What about those cups full of ice for tea and soda?  First of all, the lid is there to hide the ratio of beverage to frozen water.  Sneaky.  But the straw prevents you from getting an avalanche of ice in your face when continually trying to get another last drop.  Most effective.  I recommend using sippy-lids, like for coffee, but make them out of the same material, paper stiffened with wax or whatever, as long as it’s recyclable or biodegradable, and with a tight enough fit to keep the lid from dislodging when you tilt the cup above the plane of your mouth and the ice suddenly lets go.  Both cup and lid should be threaded like a nut and bolt, but requiring only a quarter turn.  

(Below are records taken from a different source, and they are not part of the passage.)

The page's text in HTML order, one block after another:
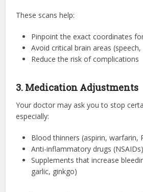
These scans help:
Pinpoint the exact coordinates
Avoid critical brain areas
Reduce the risk of complications
3. Medication Adjustments
Your doctor may ask you to stop
especially:
Blood thinners (aspirin, warfarin,
Anti-inflammatory drugs (NSAIDs)
Supplements that increase
garlic, ginkgo)
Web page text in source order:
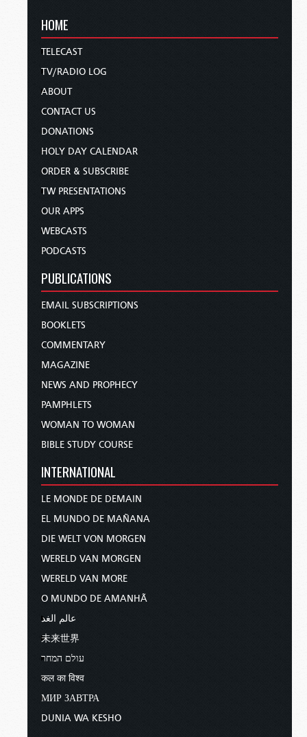
HOME
TELECAST
TV/RADIO LOG
ABOUT
CONTACT US
DONATIONS
HOLY DAY CALENDAR
ORDER & SUBSCRIBE
TW PRESENTATIONS
OUR APPS
WEBCASTS
PODCASTS
PUBLICATIONS
EMAIL SUBSCRIPTIONS
BOOKLETS
COMMENTARY
MAGAZINE
NEWS AND PROPHECY
PAMPHLETS
WOMAN TO WOMAN
BIBLE STUDY COURSE
INTERNATIONAL
LE MONDE DE DEMAIN
EL MUNDO DE MAÑANA
DIE WELT VON MORGEN
WERELD VAN MORGEN
WERELD VAN MORE
O MUNDO DE AMANHÃ
عالم الغد
未来世界
עולם המחר
कल का विश्व
МИР ЗАВТРА
DUNIA WA KESHO
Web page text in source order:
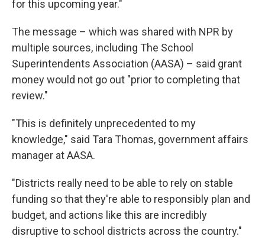
for this upcoming year."
The message – which was shared with NPR by
multiple sources, including The School
Superintendents Association (AASA) – said grant
money would not go out "prior to completing that
review."
"This is definitely unprecedented to my
knowledge," said Tara Thomas, government affairs
manager at AASA.
"Districts really need to be able to rely on stable
funding so that they're able to responsibly plan and
budget, and actions like this are incredibly
disruptive to school districts across the country."
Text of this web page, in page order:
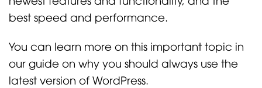
best speed and performance.
You can learn more on this important topic in
our guide on why you should always use the
latest version of WordPress.
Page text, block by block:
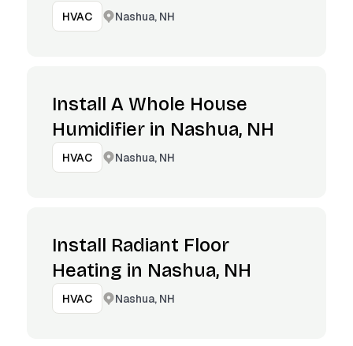
HVAC Nashua, NH
Install A Whole House
Humidifier in Nashua, NH
HVAC Nashua, NH
Install Radiant Floor
Heating in Nashua, NH
HVAC Nashua, NH
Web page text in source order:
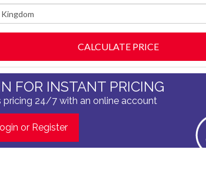
FOR INSTANT PRICING
pricing 24/7 with an online account
or Register
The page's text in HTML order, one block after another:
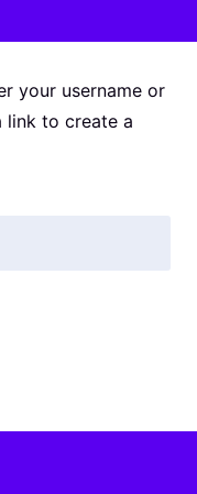
your username or
link to create a
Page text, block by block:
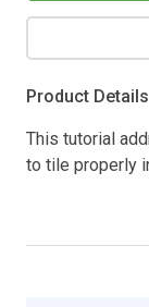
Product Details
This tutorial
to tile properly
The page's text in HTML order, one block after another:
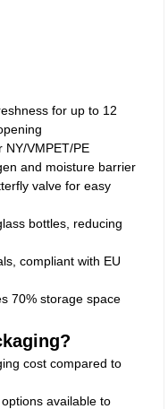
for up to 12
NY/VMPET/PE
and moisture barrier
valve for easy
bottles, reducing
compliant with EU
70% storage space
cost compared to
available to
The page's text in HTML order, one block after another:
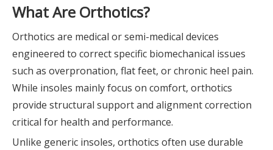
What Are Orthotics?
Orthotics are medical or semi-medical devices
engineered to correct specific biomechanical issues
such as overpronation, flat feet, or chronic heel pain.
While insoles mainly focus on comfort, orthotics
provide structural support and alignment correction
critical for health and performance.
Unlike generic insoles, orthotics often use durable
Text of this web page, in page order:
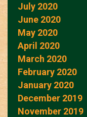
July 2020
June 2020
May 2020
April 2020
March 2020
February 2020
January 2020
December 2019
November 2019
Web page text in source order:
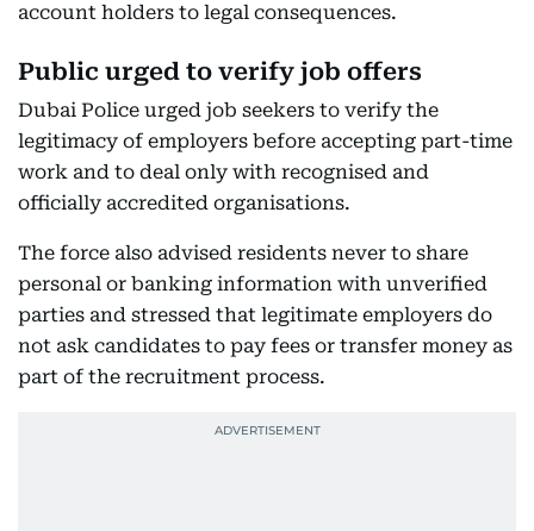
account holders to legal consequences.
Public urged to verify job offers
Dubai Police urged job seekers to verify the
legitimacy of employers before accepting part-time
work and to deal only with recognised and
officially accredited organisations.
The force also advised residents never to share
personal or banking information with unverified
parties and stressed that legitimate employers do
not ask candidates to pay fees or transfer money as
part of the recruitment process.
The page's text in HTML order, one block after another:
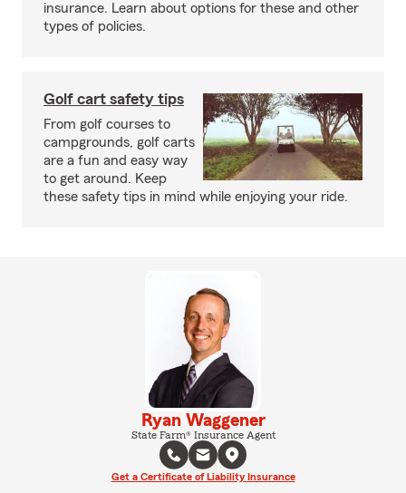
insurance. Learn about options for these and other
types of policies.
Golf cart safety tips
From golf courses to
campgrounds, golf carts
are a fun and easy way
to get around. Keep
these safety tips in mind while enjoying your ride.
Ryan Waggener
State Farm® Insurance Agent
Get a Certificate of Liability Insurance
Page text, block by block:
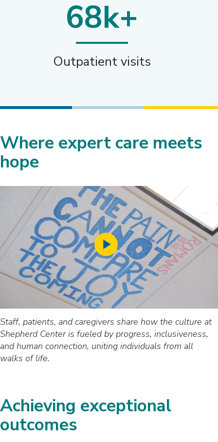
68k+
Outpatient visits
Where expert care meets
hope
Play
Video
Staff, patients, and caregivers share how the culture at
Shepherd Center is fueled by progress, inclusiveness,
and human connection, uniting individuals from all
walks of life.
Achieving exceptional
outcomes
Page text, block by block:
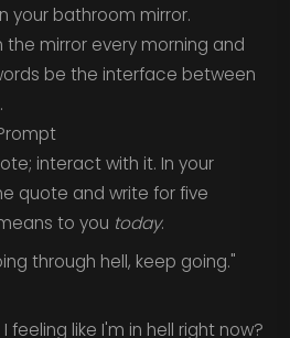
your bathroom mirror.
the mirror every morning and
be the interface between
interact with it. In your
quote and write for five
to you today.
through hell, keep going."
feeling like I'm in hell right now?
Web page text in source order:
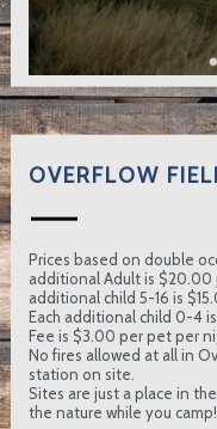
OVERFLOW
Prices based on double
additional Adult is $20.00
additional child 5-16 is
Each additional child 0-4
Fee is $3.00 per pet per
No fires allowed at all in
station on site.
Sites are just a place in
the nature while you camp!
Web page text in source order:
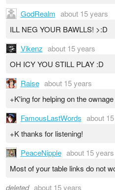
GodRealm about 15 years
ILL NEG YOUR BAWLLS! >:D
Vikenz about 15 years
OH ICY YOU STILL PLAY :D
Raise about 15 years
+K'ing for helping on the
FamousLastWords about
+K thanks for listening!
PeaceNipple about 15 years
Most of your table links do not
deleted about 15 years
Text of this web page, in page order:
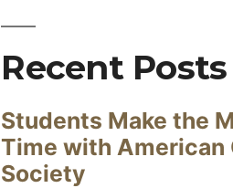
Recent Posts
Students Make the
Time with American
Society
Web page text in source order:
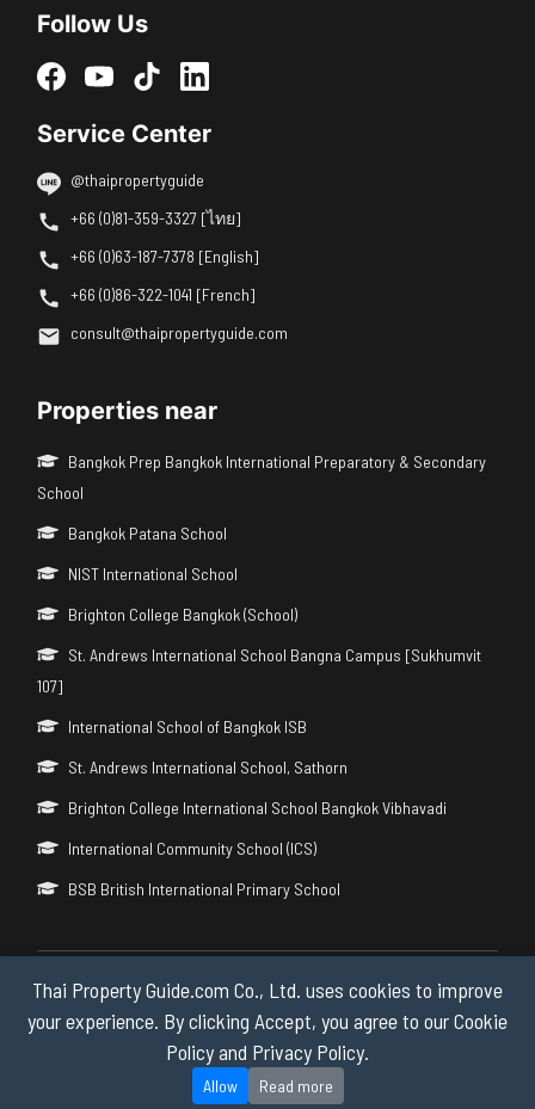
Thai Property Guide.com Co., Ltd. uses cookies to improve
your experience. By clicking Accept, you agree to our Cookie
Policy and Privacy Policy.
Allow Read more
Follow Us
Service Center
@thaipropertyguide
+66 (0)81-359-3327 [ไทย]
+66 (0)63-187-7378 [English]
+66 (0)86-322-1041 [French]
consult@thaipropertyguide.com
Properties near
Bangkok Prep Bangkok International Preparatory & Secondary
School
Bangkok Patana School
NIST International School
Brighton College Bangkok (School)
St. Andrews International School Bangna Campus [Sukhumvit
107]
International School of Bangkok ISB
St. Andrews International School, Sathorn
Brighton College International School Bangkok Vibhavadi
International Community School (ICS)
BSB British International Primary School
Copyright © 2026 by Thai Property Guide.com Co., Ltd. All Rights
Reserved.
Privacy & Cookie Policy
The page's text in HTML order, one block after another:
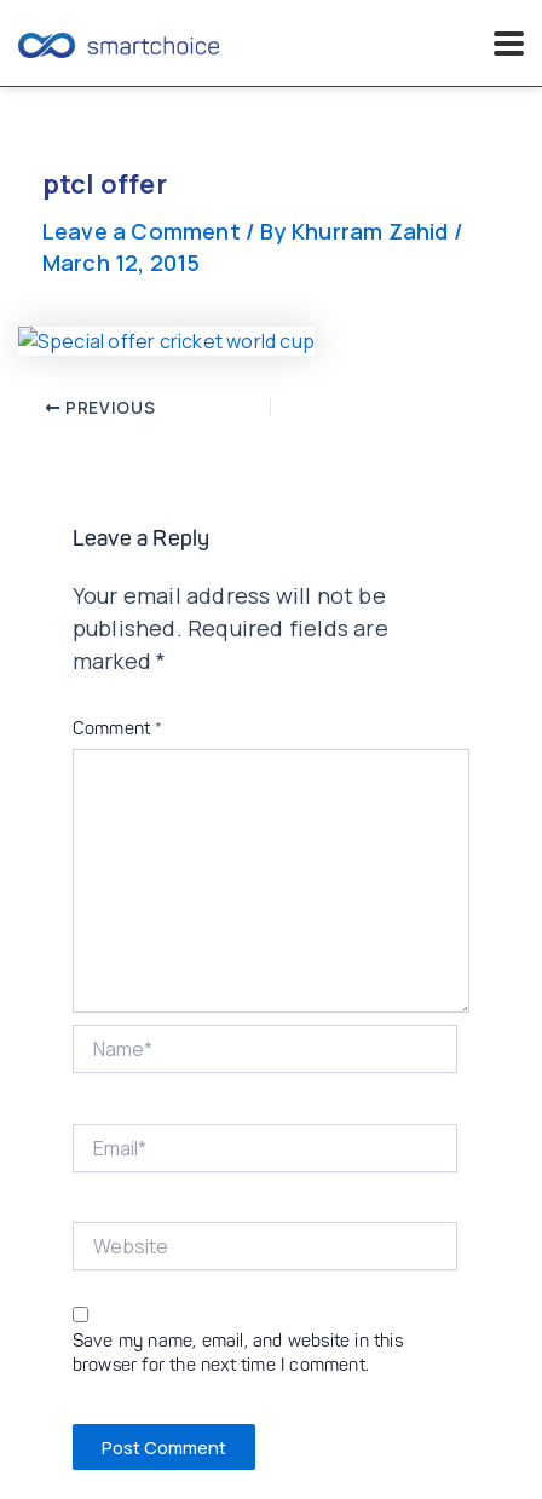
contentptcl offer
Leave a Comment / By Khurram Zahid /
March 12, 2015
Post PREVIOUS
Leave a Reply
Your email address will not be
published. Required fields are
marked*
Comment *
Save my name, email, and website in this
browser for the next time I comment.
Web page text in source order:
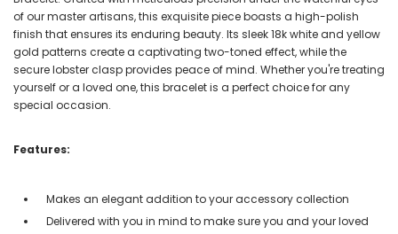
of our master artisans, this exquisite piece boasts a high-polish
finish that ensures its enduring beauty. Its sleek 18k white and yellow
gold patterns create a captivating two-toned effect, while the
secure lobster clasp provides peace of mind. Whether you're treating
yourself or a loved one, this bracelet is a perfect choice for any
special occasion.
Features:
Makes an elegant addition to your accessory collection
Delivered with you in mind to make sure you and your loved
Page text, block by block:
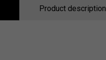
Product description
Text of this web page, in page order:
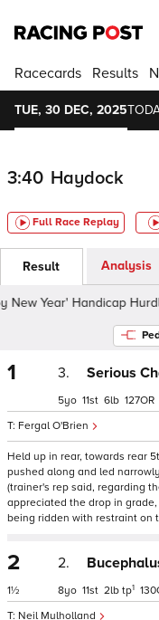
Racecards Results
TUE, 30 DEC, 2025
3:40 Haydock
Full Race Replay
Result Analysis
Year' Handicap
1 3. Serious
Fergal O'Brien
5 11 6 127
Held up in rear, towards rear
pushed along and led
(trainer's rep said, regarding
appreciated the drop in grade,
being ridden with restraint on
2
1½
2.
Neil Mulholland
8 11 2 tp1 130
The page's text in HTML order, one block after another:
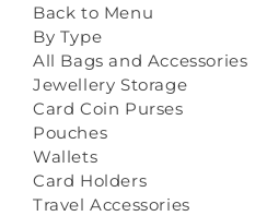
Back to Menu
By Type
All Bags and Accessories
Jewellery Storage
Card Coin Purses
Pouches
Wallets
Card Holders
Travel Accessories
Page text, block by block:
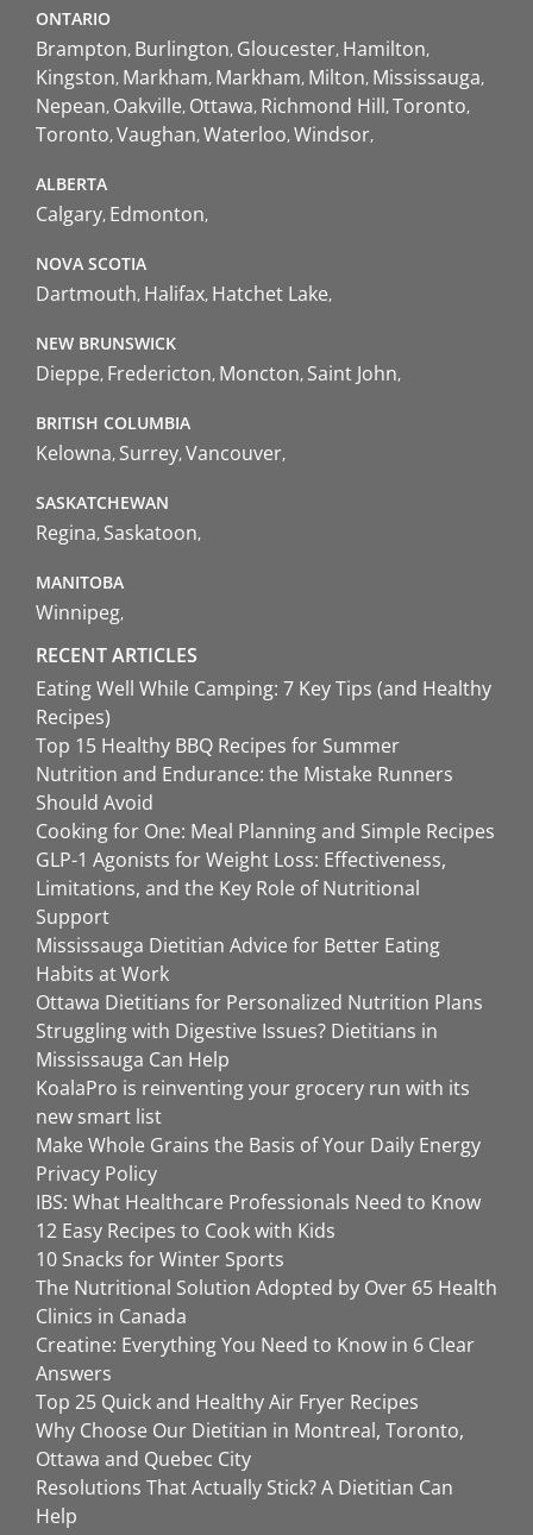
ONTARIO
Brampton Burlington Gloucester Hamilton
Kingston Markham Markham Milton Mississauga
Nepean Oakville Ottawa Richmond Hill Toronto
Toronto Vaughan Waterloo Windsor
ALBERTA
Calgary Edmonton
NOVA SCOTIA
Dartmouth Halifax Hatchet Lake
NEW BRUNSWICK
Dieppe Fredericton Moncton Saint John
BRITISH COLUMBIA
Kelowna Surrey Vancouver
SASKATCHEWAN
Regina Saskatoon
MANITOBA
Winnipeg
RECENT ARTICLES
Eating Well While Camping: 7 Key Tips (and Healthy
Recipes)
Top 15 Healthy BBQ Recipes for Summer
Nutrition and Endurance: the Mistake Runners
Should Avoid
Cooking for One: Meal Planning and Simple Recipes
GLP-1 Agonists for Weight Loss: Effectiveness,
Limitations, and the Key Role of Nutritional
Support
Mississauga Dietitian Advice for Better Eating
Habits at Work
Ottawa Dietitians for Personalized Nutrition Plans
Struggling with Digestive Issues? Dietitians in
Mississauga Can Help
KoalaPro is reinventing your grocery run with its
new smart list
Make Whole Grains the Basis of Your Daily Energy
Privacy Policy
IBS: What Healthcare Professionals Need to Know
12 Easy Recipes to Cook with Kids
10 Snacks for Winter Sports
The Nutritional Solution Adopted by Over 65 Health
Clinics in Canada
Creatine: Everything You Need to Know in 6 Clear
Answers
Top 25 Quick and Healthy Air Fryer Recipes
Why Choose Our Dietitian in Montreal, Toronto,
Ottawa and Quebec City
Resolutions That Actually Stick? A Dietitian Can
Help

I understand that tossing paper and plastic is cheaper than paying a dishwasher (employee, machine, water, heat, and soap) but there must be a cheaper way to save money.  I’d love for the future to be mystified by the sudden absence of dumps in our archeological dirt.

Non-related P.S.: Watched the Cricket World Cup final.  I haven’t spent that long on the edge of my seat (or in this case, upright in my recliner) since watching the movie Aliens at the theater in Germany in 1987.  England won against New Zealand 15-0 to 15-1 in a super over (like overtime).  I am hooked.